What you need to do
The listing below holds pictures; exclude them. Return exactly the lines from the one with "Sverige. (40, 172)" through the one with "Product bekijken [104, 278, 194, 292]".
+++
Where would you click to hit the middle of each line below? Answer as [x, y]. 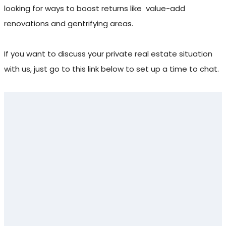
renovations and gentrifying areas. [69, 23]
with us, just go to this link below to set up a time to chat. [111, 69]
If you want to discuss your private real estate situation [108, 53]
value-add [165, 8]
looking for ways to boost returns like [73, 8]
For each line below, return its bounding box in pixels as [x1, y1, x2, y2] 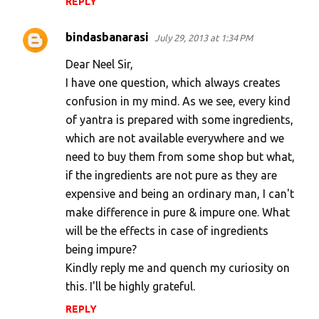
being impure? [66, 243, 137, 256]
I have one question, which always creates [66, 76, 281, 90]
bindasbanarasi [66, 31, 149, 44]
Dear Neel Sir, [66, 58, 133, 71]
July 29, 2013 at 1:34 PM [155, 33, 253, 43]
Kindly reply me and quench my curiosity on [66, 261, 290, 275]
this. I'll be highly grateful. [66, 280, 195, 293]
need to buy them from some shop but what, [66, 150, 295, 164]
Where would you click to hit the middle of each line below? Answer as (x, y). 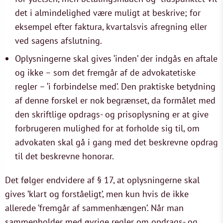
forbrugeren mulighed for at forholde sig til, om (107, 128)
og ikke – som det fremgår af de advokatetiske (105, 72)
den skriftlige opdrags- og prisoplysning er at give (112, 114)
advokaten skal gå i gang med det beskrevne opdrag (116, 142)
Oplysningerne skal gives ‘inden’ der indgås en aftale (116, 58)
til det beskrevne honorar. (64, 156)
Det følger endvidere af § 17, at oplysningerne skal (102, 180)
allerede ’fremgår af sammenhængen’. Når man (94, 208)
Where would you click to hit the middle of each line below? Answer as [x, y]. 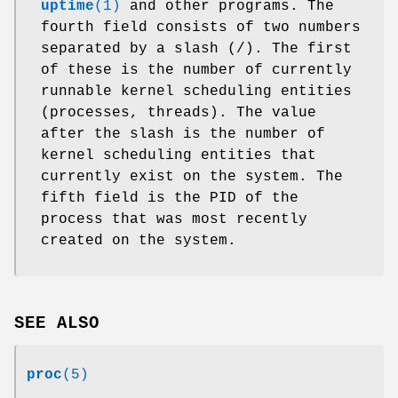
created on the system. [139, 240]
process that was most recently [174, 219]
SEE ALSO [57, 323]
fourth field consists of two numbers [201, 27]
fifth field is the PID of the [170, 198]
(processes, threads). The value [179, 112]
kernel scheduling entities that [179, 155]
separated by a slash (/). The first [196, 48]
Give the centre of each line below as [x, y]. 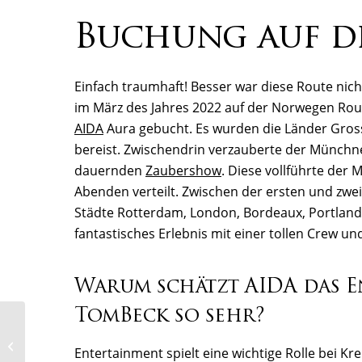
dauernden [110, 171]
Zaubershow [183, 171]
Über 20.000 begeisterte [85, 337]
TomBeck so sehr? [170, 317]
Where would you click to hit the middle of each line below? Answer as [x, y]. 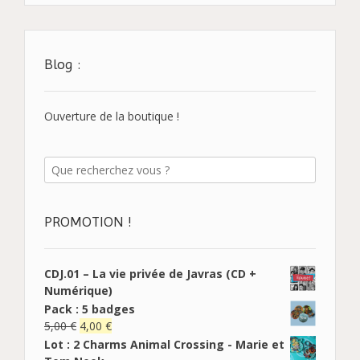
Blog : [62, 63]
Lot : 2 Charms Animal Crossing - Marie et [164, 344]
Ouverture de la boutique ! [112, 116]
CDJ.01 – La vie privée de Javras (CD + [150, 273]
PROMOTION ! [88, 221]
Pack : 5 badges [90, 309]
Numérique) [78, 290]
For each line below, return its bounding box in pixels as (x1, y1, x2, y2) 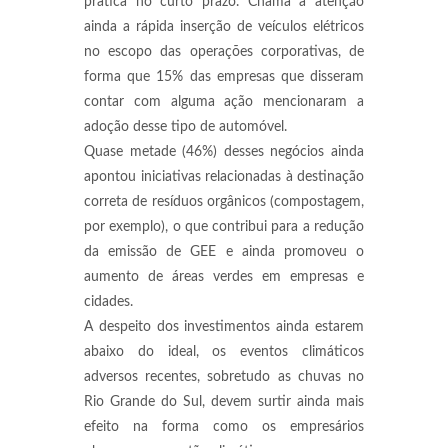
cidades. (84, 295, 133, 309)
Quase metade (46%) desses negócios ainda (84, 145, 364, 159)
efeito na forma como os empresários (84, 420, 364, 434)
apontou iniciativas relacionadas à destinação (84, 170, 364, 184)
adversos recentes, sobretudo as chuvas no (84, 370, 364, 384)
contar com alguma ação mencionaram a (84, 95, 364, 109)
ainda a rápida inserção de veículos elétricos (84, 20, 364, 34)
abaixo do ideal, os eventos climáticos (84, 345, 364, 359)
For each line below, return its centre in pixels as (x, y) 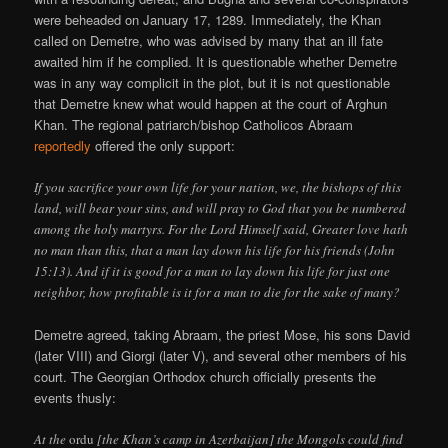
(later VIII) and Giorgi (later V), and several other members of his (221, 356)
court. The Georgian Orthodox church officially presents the (205, 377)
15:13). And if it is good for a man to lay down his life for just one (212, 271)
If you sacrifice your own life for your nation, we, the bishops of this (218, 187)
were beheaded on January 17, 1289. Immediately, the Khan (208, 19)
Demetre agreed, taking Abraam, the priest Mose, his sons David (222, 335)
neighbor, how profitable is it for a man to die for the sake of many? (217, 292)
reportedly (63, 145)
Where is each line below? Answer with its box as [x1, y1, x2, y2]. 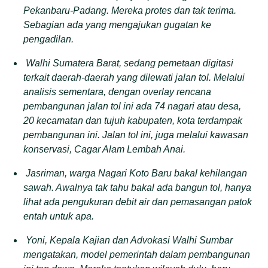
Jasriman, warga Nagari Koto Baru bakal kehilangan [26, 167, 248, 178]
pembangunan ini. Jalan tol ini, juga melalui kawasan [23, 129, 249, 140]
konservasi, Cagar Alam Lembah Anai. [23, 144, 186, 154]
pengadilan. [23, 33, 74, 44]
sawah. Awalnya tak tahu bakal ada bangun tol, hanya [23, 182, 252, 193]
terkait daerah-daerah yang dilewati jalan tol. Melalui [23, 72, 245, 83]
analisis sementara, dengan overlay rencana [23, 86, 212, 97]
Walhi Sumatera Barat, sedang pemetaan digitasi [26, 57, 234, 68]
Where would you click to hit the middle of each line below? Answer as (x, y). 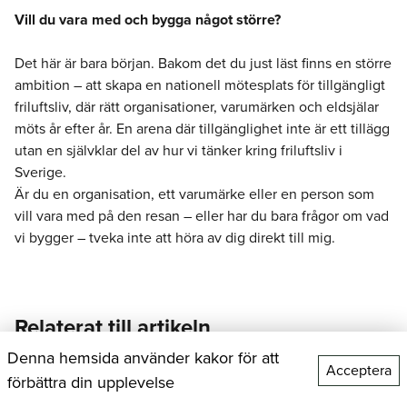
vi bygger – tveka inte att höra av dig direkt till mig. (175, 237)
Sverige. (40, 172)
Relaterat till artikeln (113, 327)
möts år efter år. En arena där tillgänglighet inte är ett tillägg (202, 128)
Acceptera (359, 370)
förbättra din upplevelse (91, 382)
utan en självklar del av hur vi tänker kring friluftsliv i (179, 150)
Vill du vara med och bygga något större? (148, 19)
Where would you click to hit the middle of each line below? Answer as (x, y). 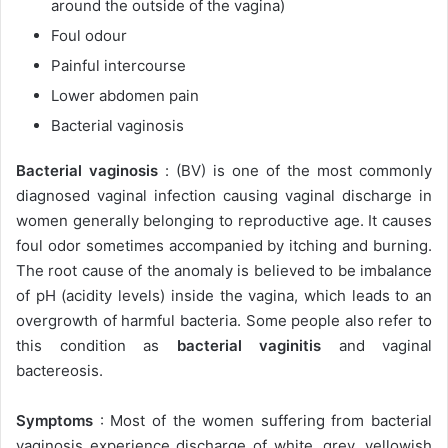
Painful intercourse (118, 65)
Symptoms (54, 420)
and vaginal (376, 345)
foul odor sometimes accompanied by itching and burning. (224, 245)
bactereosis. (59, 370)
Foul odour (89, 35)
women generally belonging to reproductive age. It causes (224, 220)
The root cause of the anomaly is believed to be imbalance (224, 270)
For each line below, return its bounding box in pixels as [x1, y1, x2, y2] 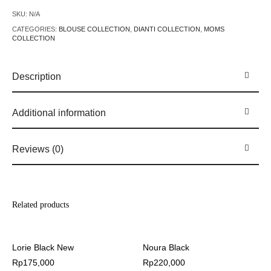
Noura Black [143, 242, 189, 252]
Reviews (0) [12, 143, 64, 154]
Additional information [12, 107, 106, 118]
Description [12, 71, 62, 82]
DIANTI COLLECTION [134, 25, 201, 33]
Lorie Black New [12, 242, 74, 252]
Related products [12, 200, 70, 209]
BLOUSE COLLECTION [59, 25, 131, 33]
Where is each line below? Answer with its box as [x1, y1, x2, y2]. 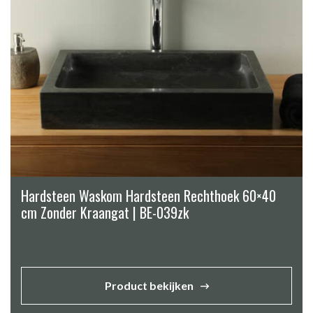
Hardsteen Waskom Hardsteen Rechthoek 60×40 [21, 184, 276, 206]
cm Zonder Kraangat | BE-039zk [21, 201, 189, 223]
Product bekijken [104, 278, 194, 292]
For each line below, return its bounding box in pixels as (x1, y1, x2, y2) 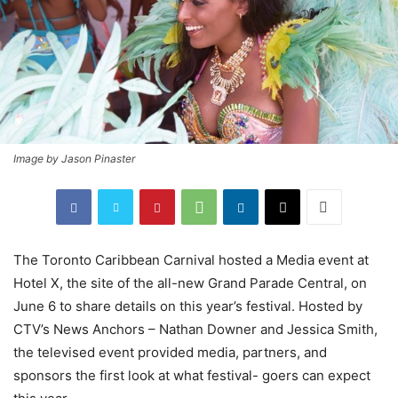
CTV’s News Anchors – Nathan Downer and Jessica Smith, (13, 321, 378, 338)
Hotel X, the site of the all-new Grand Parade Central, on (13, 275, 367, 292)
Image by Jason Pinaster (13, 152, 135, 166)
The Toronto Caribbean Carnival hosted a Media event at (13, 251, 369, 269)
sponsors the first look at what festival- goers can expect (13, 367, 370, 385)
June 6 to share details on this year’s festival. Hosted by (13, 298, 362, 315)
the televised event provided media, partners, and (13, 344, 327, 362)
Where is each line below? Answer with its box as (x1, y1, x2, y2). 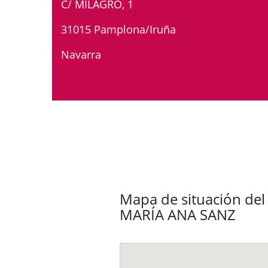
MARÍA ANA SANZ (119, 205, 236, 224)
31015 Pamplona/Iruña (61, 22, 176, 36)
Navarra (61, 47, 101, 62)
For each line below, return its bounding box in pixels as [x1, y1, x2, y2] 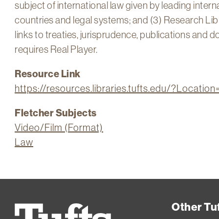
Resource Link [15, 67, 81, 80]
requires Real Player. [15, 43, 98, 55]
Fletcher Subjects [15, 106, 97, 119]
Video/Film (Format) [15, 121, 103, 133]
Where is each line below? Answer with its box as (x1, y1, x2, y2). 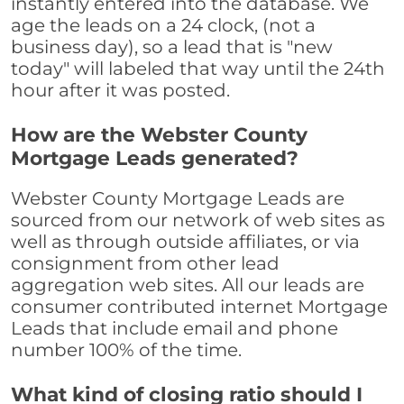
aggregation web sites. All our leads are (11, 274, 364, 297)
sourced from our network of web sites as (11, 209, 385, 232)
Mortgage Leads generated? (11, 146, 298, 170)
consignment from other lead (11, 252, 280, 275)
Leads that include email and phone (11, 317, 338, 340)
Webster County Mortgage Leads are (11, 188, 344, 210)
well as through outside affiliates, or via (11, 231, 360, 253)
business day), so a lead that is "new (11, 36, 333, 59)
+++
Output for this exercise
Sverige. (40, 172)
Relaterat till artikeln (113, 327)
möts år efter år. En arena där tillgänglighet inte är ett tillägg (202, 128)
Acceptera (359, 370)
förbättra din upplevelse (91, 382)
utan en självklar del av hur vi tänker kring friluftsliv i (179, 150)
Vill du vara med och bygga något större? (148, 19)
Where would you click to hit the middle of each line below? Answer as (x, y). 
Painful intercourse (118, 65)
Symptoms (54, 420)
and vaginal (376, 345)
foul odor sometimes accompanied by itching and burning. (224, 245)
bactereosis. (59, 370)
Foul odour (89, 35)
women generally belonging to reproductive age. It causes (224, 220)
The root cause of the anomaly is believed to be imbalance (224, 270)
For each line below, return its bounding box in pixels as [x1, y1, x2, y2] 
Noura Black [143, 242, 189, 252]
Reviews (0) [12, 143, 64, 154]
Additional information [12, 107, 106, 118]
Description [12, 71, 62, 82]
DIANTI COLLECTION [134, 25, 201, 33]
Lorie Black New [12, 242, 74, 252]
Related products [12, 200, 70, 209]
BLOUSE COLLECTION [59, 25, 131, 33]
Where is each line below? Answer with its box as [x1, y1, x2, y2]. 
Hardsteen Waskom Hardsteen Rechthoek 60×40 [21, 184, 276, 206]
cm Zonder Kraangat | BE-039zk [21, 201, 189, 223]
Product bekijken [104, 278, 194, 292]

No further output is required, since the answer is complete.